And how do members of the public react to all this unsought attention? In most cases, they either take it for granted or feel reassured. To a considerable extent, whether through willing acquiescence or willful innocence, people seem surprisingly ready to accept what would have been seen, not so long ago, as alarming invasions of privacy. Indeed, in an age that empowers anyone with a cell phone camera and an Internet connection, we're all free to participate in this surge of information gathering and revelation. All of us can be spied on and engage in some high-visibility spying of our own.

The New York Times News Blog poses the same question to its readers.

But what of corporate surveillance?

A number of privacy experts believe that the real concerns lie less in the public sphere than they do in the largely unregulated environs of commerce.

"It's a simple fact that private companies can collect information about people in ways the government can't," Robert O'Harrow Jr. wrote in his 2005 book "No Place to Hide." "At the same time, they can't be held accountable for their behavior or their mistakes the way government agencies can."

How do people reclaim their privacy?

What's strikingly distinct about privacy in the digital age is not only the thoroughness with which it can be penetrated, but the ease of sharing that information widely. In an odd but somehow perversely logical reaction, self-revelatory tools like YouTube and MySpace have flourished. It's as if people were seizing control of their own privacy and serving it up to the public before anyone can seize it away from them. Gandy labels the trend "counter-exhibitionism, since there's no privacy left."

Friday, August 24, 2007

"Surveillance is the new democracy"

Author Naomi Klein explains how the videoing of protesters at the Security and Prosperity Partnership (SPP) summit has dire implications for democracy hamstrung by "the security state as infotainment":

If videotaping activists meets the legal requirement that dissenting citizens have the right to be seen and heard, what else might fit the bill? How about all the other security cameras that patrolled the summit--the ones filming demonstrators as they got on and off buses and peacefully walked down the street? What about the cellphone calls that were intercepted, the meetings that were infiltrated, the e-mails that were read? According to the new rules set out in Montebello, all of these actions may soon be recast not as infringements on civil liberties but the opposite: proof of our leaders' commitment to direct, unmediated consultation.

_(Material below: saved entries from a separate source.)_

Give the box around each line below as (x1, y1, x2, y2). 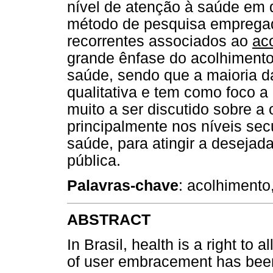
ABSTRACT (67, 211, 151, 228)
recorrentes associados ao (67, 33, 252, 50)
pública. (67, 152, 121, 169)
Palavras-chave (67, 177, 179, 194)
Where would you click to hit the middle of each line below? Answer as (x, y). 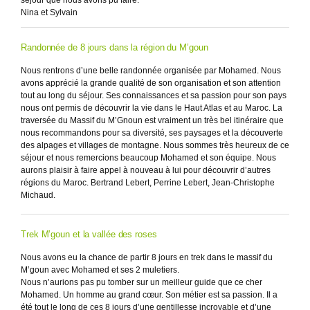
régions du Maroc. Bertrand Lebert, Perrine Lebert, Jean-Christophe (148, 183)
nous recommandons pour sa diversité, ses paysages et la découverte (152, 133)
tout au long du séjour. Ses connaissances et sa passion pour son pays (154, 95)
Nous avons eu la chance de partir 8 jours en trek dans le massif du (147, 257)
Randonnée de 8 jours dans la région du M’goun (115, 47)
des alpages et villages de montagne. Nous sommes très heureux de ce (155, 145)
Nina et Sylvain (49, 12)
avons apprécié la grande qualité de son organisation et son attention (151, 83)
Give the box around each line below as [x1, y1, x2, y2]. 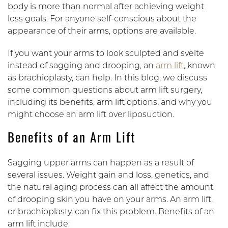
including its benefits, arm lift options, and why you [8, 98, 212, 107]
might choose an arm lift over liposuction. [8, 110, 176, 119]
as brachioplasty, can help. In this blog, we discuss [8, 74, 207, 82]
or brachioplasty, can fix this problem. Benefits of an [8, 208, 214, 216]
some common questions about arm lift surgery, [8, 86, 202, 95]
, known [184, 62, 215, 70]
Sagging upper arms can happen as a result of [8, 159, 194, 167]
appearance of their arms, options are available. [8, 27, 196, 36]
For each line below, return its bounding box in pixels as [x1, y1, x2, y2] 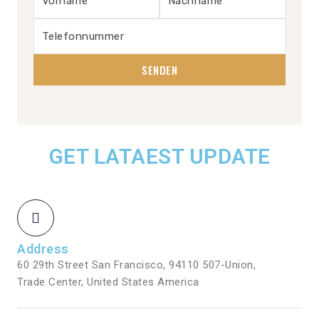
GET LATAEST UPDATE [48, 144, 271, 169]
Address [17, 241, 69, 256]
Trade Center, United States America [17, 276, 199, 288]
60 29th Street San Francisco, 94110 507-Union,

In the run-up to the SPP summit, a spate of surveillance scandals helped paint a fuller picture. First, Congress not only failed to curtail the National Security Agency's warrantless wiretapping but opened the door to snooping into bank records, phone call patterns and even physical searches--all without any onus to prove the subject is a threat. Next, the Boston Globe reported on plans to link thousands of CCTV cameras on streets, subways, apartment buildings and businesses into networks capable of tracking suspects in real time. And on August 15, confirmation came that the National Geospatial-Intelligence Agency--the arm of the US military that runs spy planes and satellites over enemy territory--would be fully integrated into the infrastructure of domestic intelligence gathering and local policing, becoming what the agency calls the "eyes" to the NSA's "ears."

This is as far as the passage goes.